A Basque terrorist whom authorities lost track of in 2008 after being sentenced to 3,000 years in prison in Spain for the murders of 25 people has resurfaced in Venezuela. Spanish television station Antena 3 published images of José Ignacio De Juana Chaos celebrating Mother’s Day in Venezuela six years after disappearing in Ireland.
The images show De Juana Chaos pushing a stroller with his son in it and shopping with his wife in a mall in the northern Venezuelan state of Anzoátegui. These are the first images of the terrorist in Venezuela that have surfaced, though Spanish newspaper ABC notes that the Spanish embassy in Venezuela and Interpol had been warned of sightings of the terrorist in the nation.
De Juana Chaos was condemned to 3,000 years in prison for 25 murders during eleven individual acts of terror. He was released in 2008 after conducting a hunger strike that made the Spanish government concerned enough for his health to move him to a hospital. Upon his release, he attended an event in his honor in the Spanish autonomous region of the Basque Country in which a letter he signed, which the Spanish government deemed designed to incite terrorism, was read. De Juana Chaos had left for Northern Ireland immediately after, and the Spanish government did not have time to request extradition before he disappeared from Northern Ireland, as well.
The Spanish Judiciary intends to request that Venezuela extradite De Juana Chaos but cannot act without official communication from either Interpol or President Mariano Rajoy. These communications would confirm that De Juana Chaos is, indeed, in Venezuela–a confirmation necessary for a request for extradition. According to El Universal, Judge Eloy Velasco appeared “little optimistic over the possibility that Caracas would extradite him if Spain requested it.” Venezuela is also home to another ETA terrorist, Arturo Cubillas, whom the Chavista government has done little to capture.
The revelation that Venezuela is harboring Basque terrorists raises concerns that have been prevalent since Hugo Chávez’s days in power that the nation harbors anti-“imperialist” terrorist criminals. In 2009, Rep. Connie Mack introduced a bill in the U.S. House of Representatives to add Venezuela to the list of official state sponsors of terrorism for their support of the Revolutionary Armed Forces of Colombia (FARC), a Marxist guerrilla organization funded by illegal drug trafficking that almost turned Colombia into a failed state in the 1990s.
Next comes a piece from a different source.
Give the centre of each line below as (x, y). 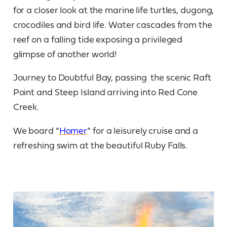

The bill did not pass, but a year later, the Heritage Foundation called for revisiting the topic, noting not only Venezuela’s support of the FARC, but its ties to other state sponsors of terrorism, particularly Iran and Cuba, and support from Syria.
This weekend, in a public event, Caracas will celebrate the 50th anniversary of the FARC’s reign of terror, and protection from the law is “guaranteed.” Nicolás Maduro’s government has also attempted to participate in peace talks between the Colombian government and the FARC in Havana and has supported the dialogue.